On notera d’abord que Léon XIV reprend à son compte la modification doctrinale, contraire à l’enseignement constant de l’Eglise, introduite par son prédécesseur François, qui a déclaré la peine de mort « inadmissible ». Le fait de contester que l’on puisse être « pro-vie » en étant favorable à la peine de mort est problématique.

 

Léon XIV relativise la question de l’avortement légal

Ensuite, Léon XIV dénonce « le traitement inhumain des immigrants » aux Etats-Unis, ce qui ne constitue pas en soi et matériellement une condamnation de la déportation des illégaux comme on a pu le lire ici ou là, ni même une critique de la manière dont les USA traitent généralement ou légalement les clandestins, mais bien un refus de « traitements inhumains », qui de fait ne seraient pas acceptables par définition. Il se trouve justement que le sénateur Dick Durbin est connu pour son soutien aux clandestins ; il a ainsi participé tout récemment à une initiative dénonçant des déportations illégales ou visant des immigrés qui n’ont jamais été condamnés pour un quelconque délit, lors d’opérations « massives » et « indiscriminées ».

Mais alors que le pape indique que les opposants à l’avortement devraient être au clair sur ces chapitres, il suggère aussi qu’il ne suffit pas de s’opposer à certaines politiques en cours si l’on soutient l’avortement légal, « l’enseignement de l’Eglise sur chacune de ces questions (étant) très clair ».

Que sa déclaration ait semé la confusion, qu’elle n’ait pas souligné la différence qu’il y a entre exécuter un coupable et à tuer un innocent, ou entre la maltraitance d’un clandestin et la mise à mort d’un enfant à naître, cela est manifeste. Objectivement, elle relativise la question de l’avortement.

Qu’il n’ait pas voulu contredire publiquement un cardinal n’est peut-être pas si étonnant alors qu’il cherche justement à rompre avec le style agressif du pontificat précédent.

D’aucuns se demandent aujourd’hui si la décision de Durbin de refuser le prix que Cupich insistait pour lui donner, à tel point qu’il était difficile d’espérer que ce dernier se dédise, n’ait pas fait pas justement suite à ce reproche en demi-teinte (trop) prudemment exprimé par le Pape. En tout cas l’objet même de la controverse a donc disparu.

 

Léon XIV et le Saint-Siège sont-ils intervenus contre le scandale ?
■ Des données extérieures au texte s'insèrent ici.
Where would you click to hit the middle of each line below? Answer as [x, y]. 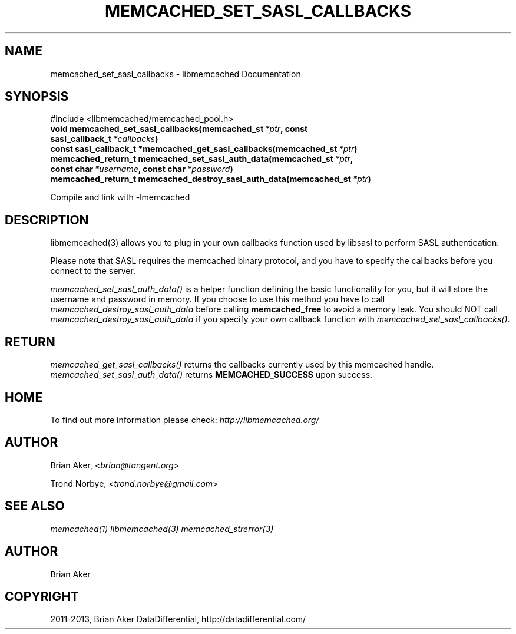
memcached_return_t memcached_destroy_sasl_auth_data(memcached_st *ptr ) [211, 179]
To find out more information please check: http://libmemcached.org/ [185, 420]
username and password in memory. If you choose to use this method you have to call [218, 299]
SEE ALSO [35, 506]
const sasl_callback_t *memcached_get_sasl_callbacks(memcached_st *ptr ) [204, 149]
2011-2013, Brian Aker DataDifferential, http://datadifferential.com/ [178, 619]
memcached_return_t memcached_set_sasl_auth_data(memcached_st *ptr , [202, 159]
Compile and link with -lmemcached [120, 197]
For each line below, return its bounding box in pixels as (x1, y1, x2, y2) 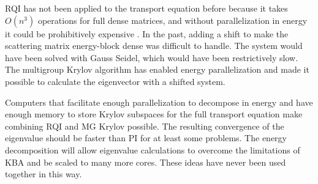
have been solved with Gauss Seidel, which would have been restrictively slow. (5, 51, 298, 64)
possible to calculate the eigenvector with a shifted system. (5, 75, 225, 87)
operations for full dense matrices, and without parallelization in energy (37, 13, 308, 26)
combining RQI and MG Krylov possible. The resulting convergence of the (5, 119, 284, 132)
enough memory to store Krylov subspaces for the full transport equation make (5, 108, 303, 120)
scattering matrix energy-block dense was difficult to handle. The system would (5, 39, 303, 52)
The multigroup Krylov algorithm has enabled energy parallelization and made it (5, 63, 309, 76)
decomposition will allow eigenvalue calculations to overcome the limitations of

Selon The Pillar, généralement bien informé, la conférence des évêques des Etats-Unis (USCCB) a été inondée ces derniers jours de messages privés en provenance d’évêques, lui demandant de rappeler ses propres directives de 2004. Celles-ci affirment que « les institutions catholiques ne doivent pas honorer ceux qui agissent contrairement à nos principes moraux fondamentaux, et qu’ils ne doivent pas recevoir des prix, des honneurs, ou des invitations sur des plateformes laissant à penser que leurs actions soient soutenues ». Le média affirmait que certains responsables de l’USCCB envisageaient de publier un communiqué en ce sens, et citait des sources vaticanes et américaines affirmant que les responsables de l’USCCB avaient adressé une notification en ce sens à la nonciature apostolique à Washington.

The Pillar a déclaré, après le retrait de Durbin, que le nonce apostolique Christophe Pierre avait lui-même pressé Cupich de renoncer à la remise de prix. Vrai ou faux ? On sait combien l’Eglise sait être « discrète » en de telles matières sur le plan diplomatique. Mais cela voudrait dire que le Saint-Siège est bel et bien intervenu pour empêcher le scandale d’avoir lieu.

Mais même si le sénateur lui-même affirme ne pas avoir agi en réaction aux propos de Léon XIV, sa décision est intervenue cinq heures après ceux-ci, alors qu’il était peu probable que Cupich lui-même fasse marche arrière.